* _ACTIVITY_: Without including the images, transcribe each record precisely as it appears below.

Records drawn from a dataset

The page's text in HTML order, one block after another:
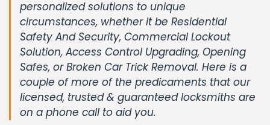
personalized solutions to unique
circumstances, whether it be Residential
Safety And Security, Commercial Lockout
Solution, Access Control Upgrading, Opening
Safes, or Broken Car Trick Removal. Here is a
couple of more of the predicaments that our
licensed, trusted & guaranteed locksmiths are
on a phone call to aid you.
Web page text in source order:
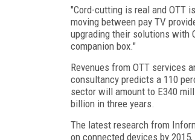
"Cord-cutting is real and OTT
moving between pay TV
upgrading their solutions with
companion box."
Revenues from OTT services
consultancy predicts a 110
sector will amount to E340
billion in three years.
The latest research from
on connected devices by

* _TASK RESULT_:
The page's text in HTML order, one block after another:
personalized solutions to unique
circumstances, whether it be Residential
Safety And Security, Commercial Lockout
Solution, Access Control Upgrading, Opening
Safes, or Broken Car Trick Removal. Here is a
couple of more of the predicaments that our
licensed, trusted & guaranteed locksmiths are
on a phone call to aid you.
Web page text in source order:
"Cord-cutting is real and OTT
moving between pay TV
upgrading their solutions with
companion box."
Revenues from OTT services
consultancy predicts a 110
sector will amount to E340
billion in three years.
The latest research from
on connected devices by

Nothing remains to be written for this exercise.